Lean, mean, data-serving machines. A production instance of DB2 for Linux, UNIX, and Windows (LUW) usually runs on a machine that is a dedicated data server -- data access code executes there, and that's it. Business-logic programs? They run on application servers. Presentation-logic programs? They might run on yet another tier of servers. The DB2 for LUW server Just Does Data. When I started my IT career in the early 1980s, a mainframe-based application was almost always entirely mainframe-based, by which I mean that all application functionality -- data access logic, business logic, and presentation logic -- was implemented in programs that ran on a mainframe server. Nowadays, I believe that the unmatched availability, scalability, reliability, and security offered by the System z platform is put to most advantageous use in the servicing of data access requests. In other words, I feel that a DB2 for z/OS system should be thought of, in an architectural sense, as a dedicated data server, just as we tend to think of DB2 for LUW systems (and other database management systems that run on Linux, UNIX, and/or Windows platforms) as dedicated data servers.
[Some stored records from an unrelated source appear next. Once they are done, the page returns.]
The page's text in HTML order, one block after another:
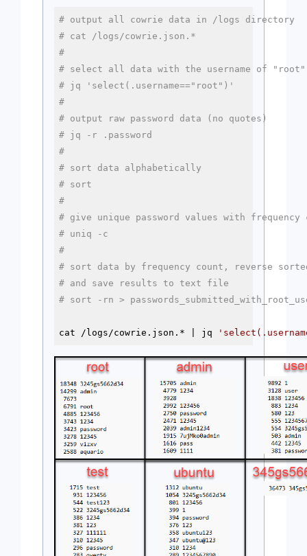
# output all cowrie data in /logs directory
# cat /logs/cowrie.json.*
#
# select all data with the username of "root"
# jq 'select(.username=="root")'
#
# output raw password data (no quotes)
# jq -r .password
#
# sort data alphabetically
# sort
#
# give unique password values with frequency
# uniq -c
#
# sort data by frequency count, reverse
# and save results to text file
# sort -rn >
cat /logs/cowrie.json.* | jq
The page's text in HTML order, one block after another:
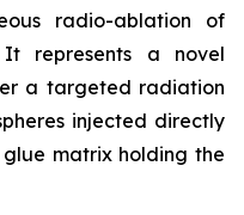
radio-ablation of
It represents a novel
a targeted radiation
injected directly
matrix holding the
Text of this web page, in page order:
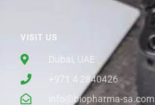
VISIT US
Dubai, UAE
+971 4 2840426
info@biopharma-sa.com
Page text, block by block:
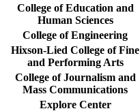
College of Education and
Human Sciences
College of Engineering
Hixson-Lied College of Fine
and Performing Arts
College of Journalism and
Mass Communications
Explore Center
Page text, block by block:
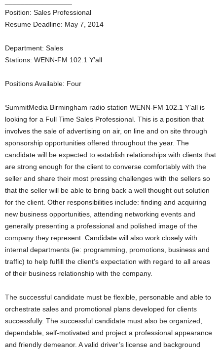
Position: Sales Professional
Resume Deadline: May 7, 2014
Department: Sales
Stations: WENN-FM 102.1 Y’all
Positions Available: Four
SummitMedia Birmingham radio station WENN-FM 102.1 Y’all is
looking for a Full Time Sales Professional. This is a position that
involves the sale of advertising on air, on line and on site through
sponsorship opportunities offered throughout the year. The
candidate will be expected to establish relationships with clients that
are strong enough for the client to converse comfortably with the
seller and share their most pressing challenges with the sellers so
that the seller will be able to bring back a well thought out solution
for the client. Other responsibilities include: finding and acquiring
new business opportunities, attending networking events and
generally presenting a professional and polished image of the
company they represent. Candidate will also work closely with
internal departments (ie: programming, promotions, business and
traffic) to help fulfill the client’s expectation with regard to all areas
of their business relationship with the company.
The successful candidate must be flexible, personable and able to
orchestrate sales and promotional plans developed for clients
successfully. The successful candidate must also be organized,
dependable, self-motivated and project a professional appearance
and friendly demeanor. A valid driver’s license and background
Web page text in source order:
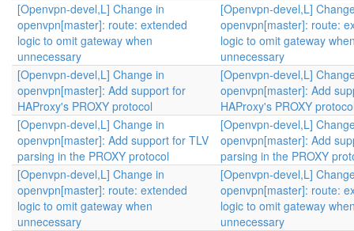
[Openvpn-devel,L] Change in
openvpn[master]: route: extended
logic to omit gateway when
unnecessary
[Openvpn-devel,L]
openvpn[master]: route:
logic to omit gateway
unnecessary
[Openvpn-devel,L] Change in
openvpn[master]: Add support for
HAProxy's PROXY protocol
[Openvpn-devel,L]
openvpn[master]: Add
HAProxy's PROXY
[Openvpn-devel,L] Change in
openvpn[master]: Add support for TLV
parsing in the PROXY protocol
[Openvpn-devel,L]
openvpn[master]: Add
parsing in the PROXY
[Openvpn-devel,L] Change in
openvpn[master]: route: extended
logic to omit gateway when
unnecessary
[Openvpn-devel,L]
openvpn[master]: route:
logic to omit gateway
unnecessary
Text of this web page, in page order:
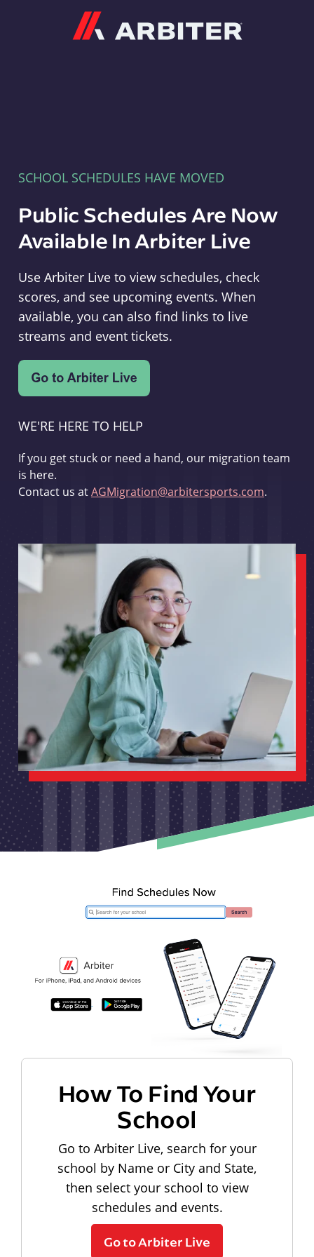
SCHOOL SCHEDULES HAVE MOVED
Public Schedules Are Now
Available In Arbiter Live
Use Arbiter Live to view schedules, check
scores, and see upcoming events. When
available, you can also find links to live
streams and event tickets.
WE'RE HERE TO HELP
If you get stuck or need a hand, our migration team
is here.
Contact us atAGMigration@arbitersports.com.
How To Find Your
School
Go to Arbiter Live, search for your
school by Name or City and State,
then select your school to view
schedules and events.
Go to Arbiter Live
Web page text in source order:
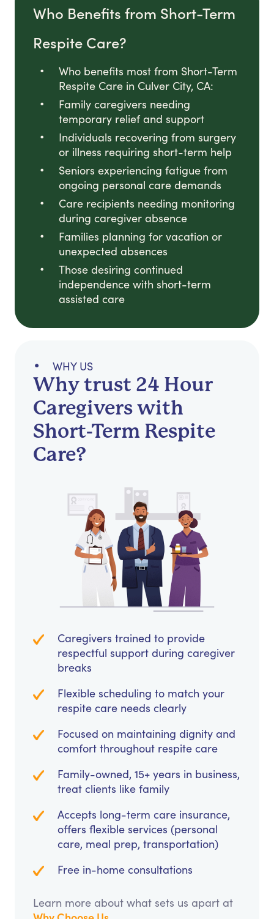
Who Benefits from Short-Term
Respite Care?
Who benefits most from Short-Term
Respite Care in Culver City, CA:
Family caregivers needing
temporary relief and support
Individuals recovering from surgery
or illness requiring short-term help
Seniors experiencing fatigue from
ongoing personal care demands
Care recipients needing monitoring
during caregiver absence
Families planning for vacation or
unexpected absences
Those desiring continued
independence with short-term
assisted care
WHY US
Why trust 24 Hour
Caregivers with
Short-Term Respite
Care?
Caregivers trained to provide
respectful support during caregiver
breaks
Flexible scheduling to match your
respite care needs clearly
Focused on maintaining dignity and
comfort throughout respite care
Family-owned, 15+ years in business,
treat clients like family
Accepts long-term care insurance,
offers flexible services (personal
care, meal prep, transportation)
Free in-home consultations
Learn more about what sets us apart at
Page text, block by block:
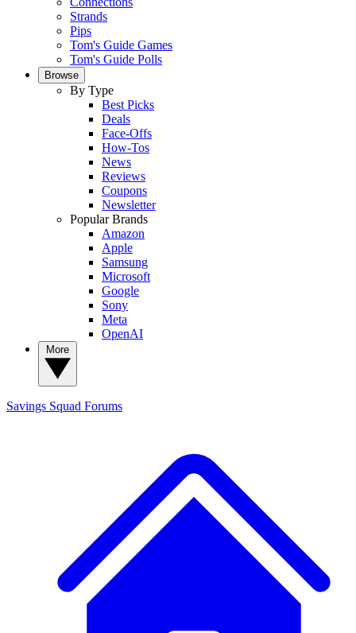
Strands
Pips
Tom's Guide Games
Tom's Guide Polls
Browse
By Type
Best Picks
Deals
Face-Offs
How-Tos
News
Reviews
Coupons
Newsletter
Popular Brands
Amazon
Apple
Samsung
Microsoft
Google
Sony
Meta
OpenAI
Savings Squad Forums
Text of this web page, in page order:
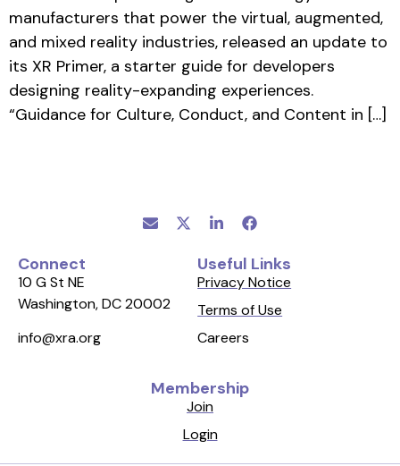
manufacturers that power the virtual, augmented,
and mixed reality industries, released an update to
its XR Primer, a starter guide for developers
designing reality-expanding experiences.
“Guidance for Culture, Conduct, and Content in […]
Connect
10 G St NE
Washington, DC 20002
info@xra.org
Useful Links
Privacy Notice
Terms of Use
Careers
Membership
Join
Login
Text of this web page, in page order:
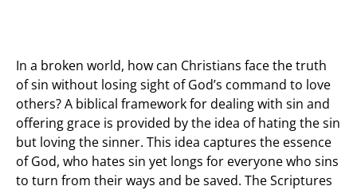
In a broken world, how can Christians face the truth
of sin without losing sight of God’s command to love
others? A biblical framework for dealing with sin and
offering grace is provided by the idea of hating the sin
but loving the sinner. This idea captures the essence
of God, who hates sin yet longs for everyone who sins
to turn from their ways and be saved. The Scriptures
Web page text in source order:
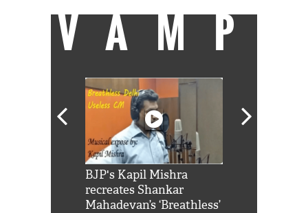
VAMP
BJP's Kapil Mishra
recreates Shankar
Mahadevan’s ‘Breathless’
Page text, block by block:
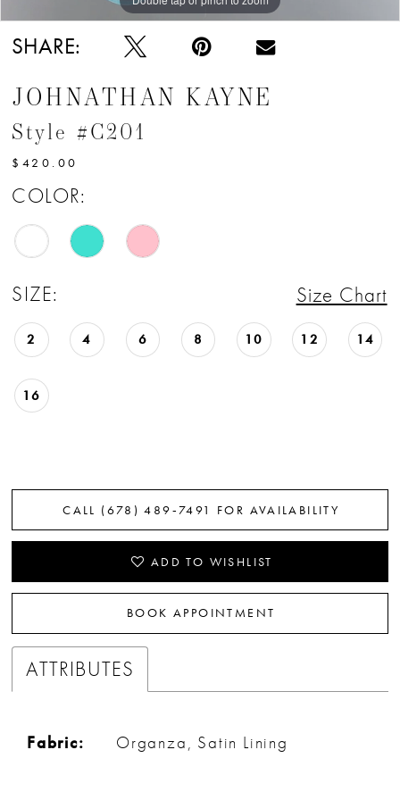
SHARE:
JOHNATHAN KAYNE
Style #C201
$420.00
COLOR:
SIZE: Size Chart
2 4 6 8 10 12 14
16
CALL (678) 489‑7491 FOR AVAILABILITY
ADD TO WISHLIST
BOOK APPOINTMENT
ATTRIBUTES
Fabric: Organza, Satin Lining
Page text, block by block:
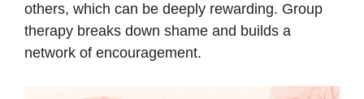
others, which can be deeply rewarding. Group
therapy breaks down shame and builds a
network of encouragement.
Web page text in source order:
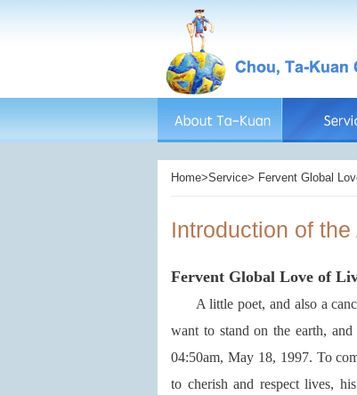
Home>Service> Fervent Global
Introduction of the
Fervent Global Love of
A little poet, and also a
want to stand on the earth,
04:50am, May 18, 1997. To
to cherish and respect lives,
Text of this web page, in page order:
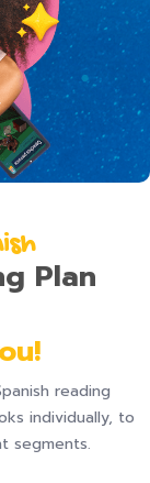
Plan
reading
individually, to
segments.
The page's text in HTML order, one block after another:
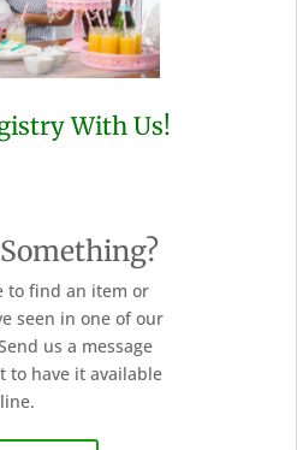
With Us!
to find an item or
seen in one of our
us a message
to have it available
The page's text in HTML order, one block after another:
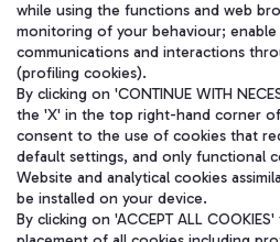
while using the functions and web
monitoring of your behaviour;
communications and interactions
(profiling cookies).
By clicking on 'CONTINUE WITH
the 'X' in the top right-hand corner
consent to the use of cookies that
default settings, and only functional
Website and analytical cookies
be installed on your device.
By clicking on 'ACCEPT ALL
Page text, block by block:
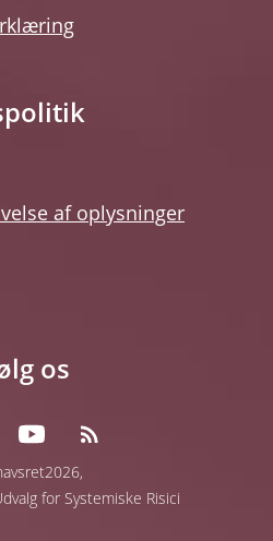
af oplysninger
for Systemiske Risici
os
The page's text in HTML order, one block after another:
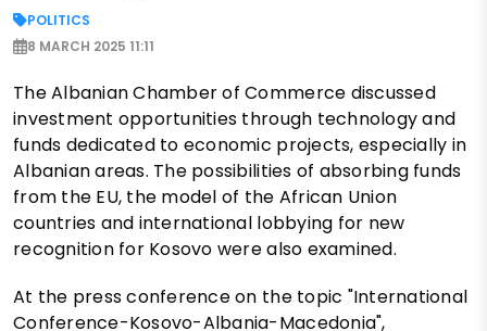
POLITICS
8 MARCH 2025 11:11
The Albanian Chamber of Commerce discussed
investment opportunities through technology and
funds dedicated to economic projects, especially in
Albanian areas. The possibilities of absorbing funds
from the EU, the model of the African Union
countries and international lobbying for new
recognition for Kosovo were also examined.
At the press conference on the topic "International
Conference-Kosovo-Albania-Macedonia",
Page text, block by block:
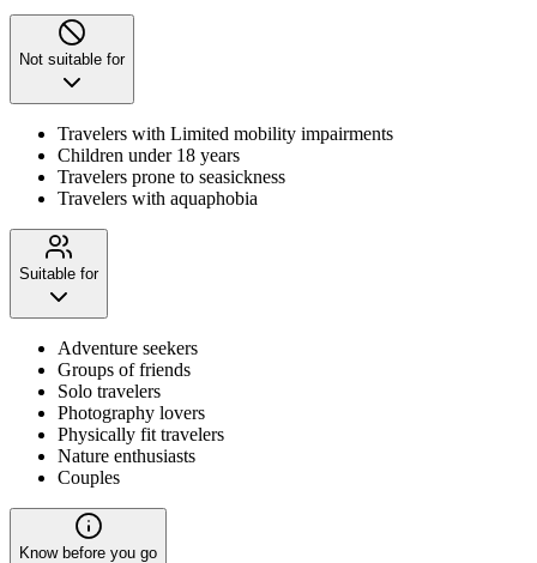
Not suitable for
Travelers with Limited mobility impairments
Children under 18 years
Travelers prone to seasickness
Travelers with aquaphobia
Suitable for
Adventure seekers
Groups of friends
Solo travelers
Photography lovers
Physically fit travelers
Nature enthusiasts
Couples
Know before you go
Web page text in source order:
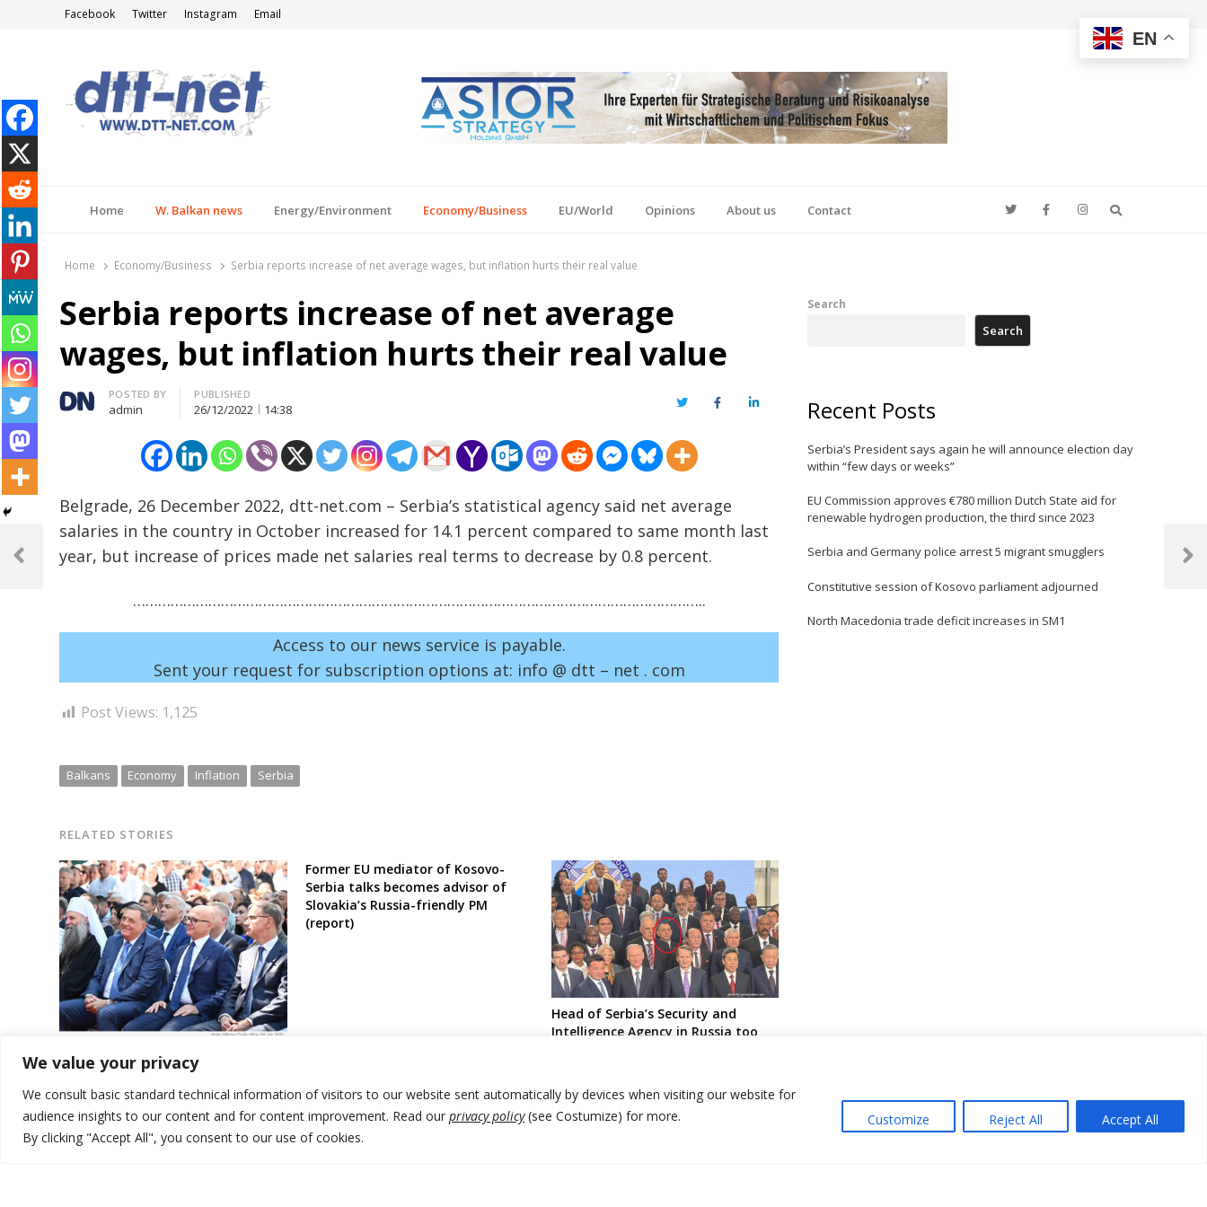
We value your privacy
We consult basic standard technical information of visitors to our website sent automatically by devices when visiting our website for
audience insights to our content and for content improvement. Read our privacy policy(see Costumize) for more.
By clicking "Accept All", you consent to our use of cookies.
Customize Reject All Accept All
Facebook Twitter Instagram Email
Home W. Balkan news Energy/Environment Economy/Business EU/World Opinions About us Contact
Home Economy/Business Serbia reports increase of net average wages, but inflation hurts their real value
Serbia reports increase of net average
wages, but inflation hurts their real value
Author
POSTED BY
admin
PUBLISHED
26/12/2022 14:38 TwitterFacebookLinkedIn
Belgrade, 26 December 2022, dtt-net.com – Serbia’s statistical agency said net average
salaries in the country in October increased for 14.1 percent compared to same month last
year, but increase of prices made net salaries real terms to decrease by 0.8 percent.
………………………………………………………………………………………………………………………..
Access to our news service is payable.
Sent your request for subscription options at: info @ dtt – net . com
Post Views: 1,125
Balkans Economy Inflation Serbia
RELATED STORIES
Leader of Serb entity in Bosnia
speaks again of goal to form joint
state with Serbia
Former EU mediator of Kosovo-
Serbia talks becomes advisor of
Slovakia’s Russia-friendly PM
(report)
Head of Serbia’s Security and
Intelligence Agency in Russia too
navigation
Previous
Next
Search
Search
Recent Posts
Serbia’s President says again he will announce election day
within “few days or weeks”
EU Commission approves €780 million Dutch State aid for
renewable hydrogen production, the third since 2023
Serbia and Germany police arrest 5 migrant smugglers
Constitutive session of Kosovo parliament adjourned
North Macedonia trade deficit increases in SM1
EN
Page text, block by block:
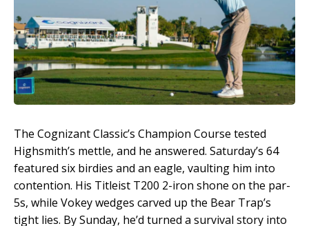
The Cognizant Classic’s Champion Course tested
Highsmith’s mettle, and he answered. Saturday’s 64
featured six birdies and an eagle, vaulting him into
contention. His Titleist T200 2-iron shone on the par-
5s, while Vokey wedges carved up the Bear Trap’s
tight lies. By Sunday, he’d turned a survival story into
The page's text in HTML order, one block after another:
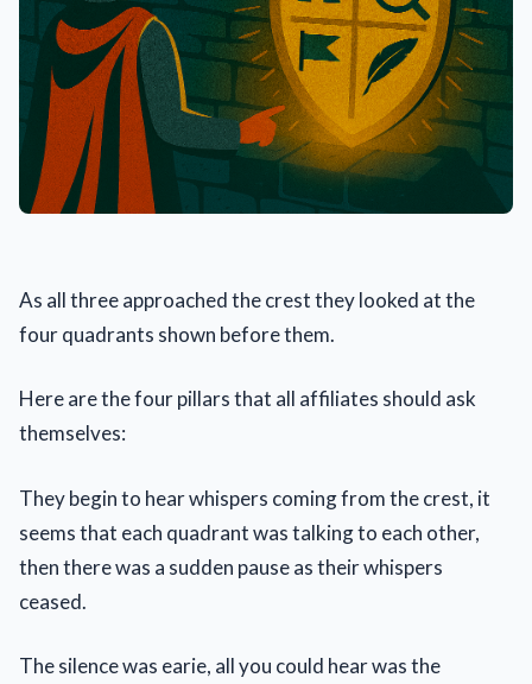
As all three approached the crest they looked at the
four quadrants shown before them.
Here are the four pillars that all affiliates should ask
themselves:
They begin to hear whispers coming from the crest, it
seems that each quadrant was talking to each other,
then there was a sudden pause as their whispers
ceased.
The silence was earie, all you could hear was the
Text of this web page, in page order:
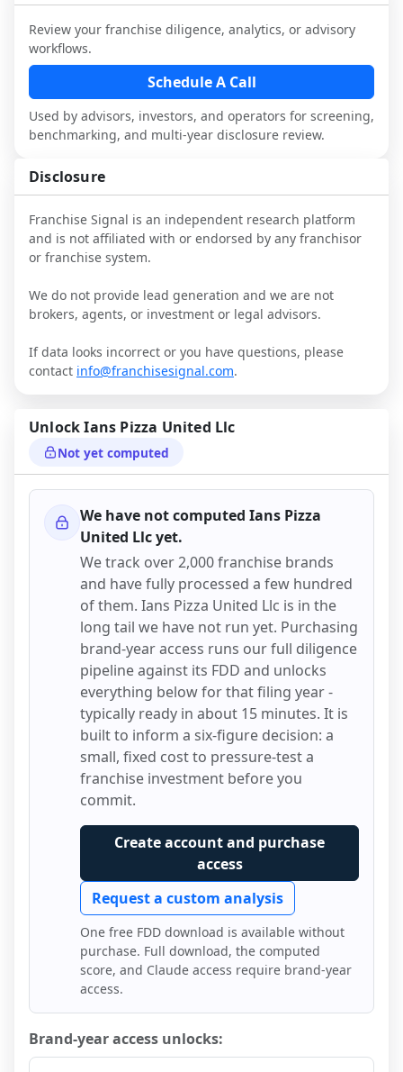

That's how DB2 for z/OS functions in Company XYZ's reference architecture: it just does data. Consequently, the software stack on the data-serving mainframes is relatively short, consisting of z/OS, DB2, RACF (security management), a data replication tool, some system automation and management tools, some performance monitoring tools, and little else. Transaction management is handled on application servers. Database access requests come in via the DB2 Distributed Data Facility (DDF), and much of the access logic is packaged in stored procedures (the preference at Company XYZ is DB2 9 native SQL procedures, because they perform very well and -- when invoked through calls that come through DDF -- much of their processing can be handled by zIIP engines).

Does this system, which looks so good on paper, deliver the goods? Absolutely. Volume has been taken north of 1400 transactions per second with excellent response time, and my DBA friend is confident that crossing the 2000-trans-per-second threshold won't be a problem. On the availability side, Company XYZ is getting industry-leading uptime. The message: System z is more than just capable of functioning effectively as a dedicated data server -- it works exceptionally well when used in that way. This is a clean, modern architecture that leverages what mainframes do best -- scale, serve, protect, secure -- in a way that addresses a wide range of application design requirements.

Here's a good coda for you: still at IOD in Las Vegas, and shortly after my conversation with the DBA from Company XYZ, I encountered another friend -- a lead DB2 technical professional at another company. He told me about the new DB2 for z/OS reference architecture that had recently been approved by his organization's IT executive management. The pillars of that architecture are a DB2 data sharing / parallel sysplex mainframe cluster, z/OS systems functioning as dedicated data servers, data requests coming in via the DB2 DDF, and data access logic packaged in DB2 9 native SQL procedures. I told this friend that he and his colleagues are definitely on the right track. It's a track that more and more DB2 for z/OS-using companies are traveling, and it could well be the right one for your organization.